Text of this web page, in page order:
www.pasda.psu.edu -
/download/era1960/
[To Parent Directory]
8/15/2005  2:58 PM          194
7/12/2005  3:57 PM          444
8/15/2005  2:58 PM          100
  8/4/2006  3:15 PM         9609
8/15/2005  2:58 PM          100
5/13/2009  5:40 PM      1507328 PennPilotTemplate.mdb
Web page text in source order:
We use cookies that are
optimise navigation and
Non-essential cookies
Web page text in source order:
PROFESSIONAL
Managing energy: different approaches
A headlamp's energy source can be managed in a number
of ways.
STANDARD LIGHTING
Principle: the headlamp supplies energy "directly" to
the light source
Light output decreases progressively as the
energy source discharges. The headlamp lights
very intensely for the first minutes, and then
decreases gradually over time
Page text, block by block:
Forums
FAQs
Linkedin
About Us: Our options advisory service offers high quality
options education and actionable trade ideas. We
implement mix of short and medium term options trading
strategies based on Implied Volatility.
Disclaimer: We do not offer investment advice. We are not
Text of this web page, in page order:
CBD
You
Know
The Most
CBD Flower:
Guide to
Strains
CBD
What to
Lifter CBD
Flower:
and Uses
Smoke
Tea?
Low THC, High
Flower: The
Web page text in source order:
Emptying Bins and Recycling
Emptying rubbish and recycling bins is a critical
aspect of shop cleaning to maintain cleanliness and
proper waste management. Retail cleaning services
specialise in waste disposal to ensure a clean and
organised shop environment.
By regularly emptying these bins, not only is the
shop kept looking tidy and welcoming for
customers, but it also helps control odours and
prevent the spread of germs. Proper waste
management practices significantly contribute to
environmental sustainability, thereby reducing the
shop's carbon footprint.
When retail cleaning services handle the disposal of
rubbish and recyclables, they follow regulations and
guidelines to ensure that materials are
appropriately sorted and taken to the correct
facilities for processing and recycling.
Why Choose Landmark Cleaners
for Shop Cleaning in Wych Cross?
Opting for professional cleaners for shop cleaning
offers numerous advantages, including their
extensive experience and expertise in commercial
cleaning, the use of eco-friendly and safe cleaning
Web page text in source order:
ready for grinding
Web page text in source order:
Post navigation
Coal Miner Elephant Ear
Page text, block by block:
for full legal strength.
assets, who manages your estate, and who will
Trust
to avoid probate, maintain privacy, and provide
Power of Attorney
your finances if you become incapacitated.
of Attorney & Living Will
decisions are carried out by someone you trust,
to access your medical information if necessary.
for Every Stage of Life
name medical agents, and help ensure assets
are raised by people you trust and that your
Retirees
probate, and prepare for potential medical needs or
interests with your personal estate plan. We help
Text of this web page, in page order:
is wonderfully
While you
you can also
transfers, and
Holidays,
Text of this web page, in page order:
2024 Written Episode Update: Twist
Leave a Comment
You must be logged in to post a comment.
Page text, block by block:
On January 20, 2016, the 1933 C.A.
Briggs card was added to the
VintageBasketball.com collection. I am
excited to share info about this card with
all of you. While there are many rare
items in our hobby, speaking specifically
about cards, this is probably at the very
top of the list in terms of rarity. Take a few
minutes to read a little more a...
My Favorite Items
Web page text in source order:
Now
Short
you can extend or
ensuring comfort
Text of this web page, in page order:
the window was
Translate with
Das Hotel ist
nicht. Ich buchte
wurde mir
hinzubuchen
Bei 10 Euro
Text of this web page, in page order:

--------------------------------

=== Exercise ===
Reproduce the entries exactly, dropping nothing.

=== Solution to the exercise ===
Text of this web page, in page order:
www.pasda.psu.edu -
/download/era1960/
[To Parent Directory]
8/15/2005  2:58 PM          194
7/12/2005  3:57 PM          444
8/15/2005  2:58 PM          100
  8/4/2006  3:15 PM         9609
8/15/2005  2:58 PM          100
5/13/2009  5:40 PM      1507328 PennPilotTemplate.mdb
Web page text in source order:
We use cookies that are
optimise navigation and
Non-essential cookies
Web page text in source order:
PROFESSIONAL
Managing energy: different approaches
A headlamp's energy source can be managed in a number
of ways.
STANDARD LIGHTING
Principle: the headlamp supplies energy "directly" to
the light source
Light output decreases progressively as the
energy source discharges. The headlamp lights
very intensely for the first minutes, and then
decreases gradually over time
Page text, block by block:
Forums
FAQs
Linkedin
About Us: Our options advisory service offers high quality
options education and actionable trade ideas. We
implement mix of short and medium term options trading
strategies based on Implied Volatility.
Disclaimer: We do not offer investment advice. We are not
Text of this web page, in page order:
CBD
You
Know
The Most
CBD Flower:
Guide to
Strains
CBD
What to
Lifter CBD
Flower:
and Uses
Smoke
Tea?
Low THC, High
Flower: The
Web page text in source order:
Emptying Bins and Recycling
Emptying rubbish and recycling bins is a critical
aspect of shop cleaning to maintain cleanliness and
proper waste management. Retail cleaning services
specialise in waste disposal to ensure a clean and
organised shop environment.
By regularly emptying these bins, not only is the
shop kept looking tidy and welcoming for
customers, but it also helps control odours and
prevent the spread of germs. Proper waste
management practices significantly contribute to
environmental sustainability, thereby reducing the
shop's carbon footprint.
When retail cleaning services handle the disposal of
rubbish and recyclables, they follow regulations and
guidelines to ensure that materials are
appropriately sorted and taken to the correct
facilities for processing and recycling.
Why Choose Landmark Cleaners
for Shop Cleaning in Wych Cross?
Opting for professional cleaners for shop cleaning
offers numerous advantages, including their
extensive experience and expertise in commercial
cleaning, the use of eco-friendly and safe cleaning
Web page text in source order:
ready for grinding
Web page text in source order:
Post navigation
Coal Miner Elephant Ear
Page text, block by block:
for full legal strength.
assets, who manages your estate, and who will
Trust
to avoid probate, maintain privacy, and provide
Power of Attorney
your finances if you become incapacitated.
of Attorney & Living Will
decisions are carried out by someone you trust,
to access your medical information if necessary.
for Every Stage of Life
name medical agents, and help ensure assets
are raised by people you trust and that your
Retirees
probate, and prepare for potential medical needs or
interests with your personal estate plan. We help
Text of this web page, in page order:
is wonderfully
While you
you can also
transfers, and
Holidays,
Text of this web page, in page order:
2024 Written Episode Update: Twist
Leave a Comment
You must be logged in to post a comment.
Page text, block by block:
On January 20, 2016, the 1933 C.A.
Briggs card was added to the
VintageBasketball.com collection. I am
excited to share info about this card with
all of you. While there are many rare
items in our hobby, speaking specifically
about cards, this is probably at the very
top of the list in terms of rarity. Take a few
minutes to read a little more a...
My Favorite Items
Web page text in source order:
Now
Short
you can extend or
ensuring comfort
Text of this web page, in page order:
the window was
Translate with
Das Hotel ist
nicht. Ich buchte
wurde mir
hinzubuchen
Bei 10 Euro
Text of this web page, in page order:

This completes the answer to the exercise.